Pour satisfaire à tout cela, j'ai pris d'autres chemins, j'ai emprunté des voies de traverse. Je n'ai pas choisi la voies tracée d'une école de journalisme, suivie de de stages dans des rédactions prestigieuses, de course à la pige, d'entretiens d'embauche pour un poste de rédactrice junior ayant l'espoir de progresser petit à petit. J'ai pris des sentiers buissonniers pour écrire, pour parler de société et de politique, pour m'exprimer. J'ai en l'occurrence eu la chance de commencer ma vie professionnelle au moment des débuts du web et de m'affirmer dans mon travail à mesure que son influence prenait de l'ampleur. J'ai alors saisi gourmandement l'occasion de trouver là des espaces aisément (et croissamment) accessibles de publication et de visibilité.
Aussi, quand hier matin, je lis le formidable manifeste "Prenons la Une" qui précisément dénonce le manque de visibilité des femmes dans les médias, leur sous-représentation dans les instances de décision des journaux traditionnels (elles ne sont que 30% parmi les rédac' chef, alors même qu'il n'y a pas position plus stratégique dans un média que celle d'où l'on décide des sujets qui seront traités, sous quel angle, dans quel gabarit, à quel endroit du journal, avec quel degré d'importance et d'urgence, par qui, avec quel éclairage...), j'ai soudain une révélation : en contournant dès le départ les routes balisées d'une carrière dans la presse, c'est une stratégie que j'ai inconsciemment adoptée. Une stratégie pour prendre la parole en m'épargnant les obstacles qui me seraient tendus dans un univers professionnel peu inclusif (pour les femmes, certes, mais aussi de façon plus générale pour toutes et tous celles et ceux qui n'ont pas accès à un milieu qu'on dit, en partie à raison, fermé et plus ou moins replié sur son entre-soi, sans faire de généralités), un univers professionnel à coup sûr encore trop campé sur des critères traditionnels de légitimité.

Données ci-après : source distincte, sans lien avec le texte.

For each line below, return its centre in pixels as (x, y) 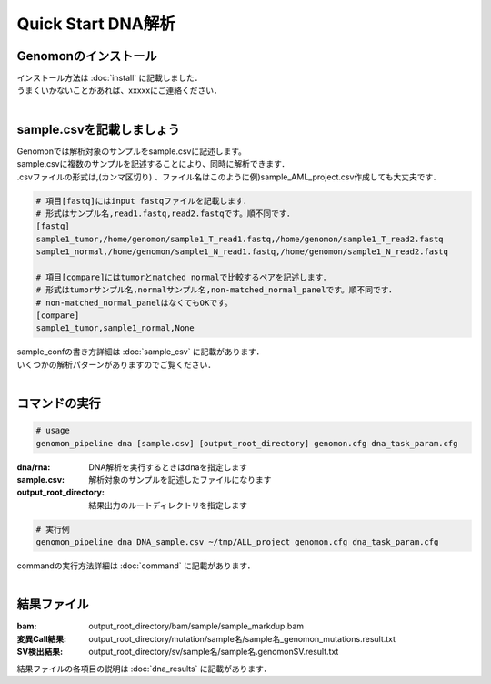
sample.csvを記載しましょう (99, 129)
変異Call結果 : (42, 638)
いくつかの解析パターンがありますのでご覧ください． (116, 364)
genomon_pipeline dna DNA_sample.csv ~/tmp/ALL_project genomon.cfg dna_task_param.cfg (237, 542)
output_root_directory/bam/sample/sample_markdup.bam (196, 626)
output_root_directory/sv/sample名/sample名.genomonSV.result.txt (214, 652)
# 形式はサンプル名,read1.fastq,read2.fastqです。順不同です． (165, 213)
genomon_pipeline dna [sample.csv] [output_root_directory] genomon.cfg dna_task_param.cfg (247, 443)

Alors, je l'ai signé ce manifeste. J'ai osé inscrire mon nom aux côtés de celui des journalistes, des vrai-es. Non parce que je me prendrais soudain pour l'une d'elles et eux. Mais parce qu'il me semble qu'au-delà de la question de la place des femmes dans les médias, ce que ce manifeste a de profondément subversif, c'est précisément qu'il en appelle à une vaste et riche réflexion sur la légitimité de celles et ceux qui font l'actu et l'opinion (et ne sont pas que des hommes, quoiqu'en montre une pub hallucinante pour RMC). Une réflexion urgente et nécessaire, à l'heure où les frontières se floutent et tandis que pourtant le besoin de repères et de vérité n'a jamais été aussi vital pour celles et ceux qui lisent les journaux. Et qu'il ne peut plus suffire pour répondre à ce besoin de façon crédible de dire "j'en suis, j'y reste, j'ai ma carte de presse" ni "si j'y ai fait ma place (majoritairement en tant qu'homme), c'est parce que je la méritais."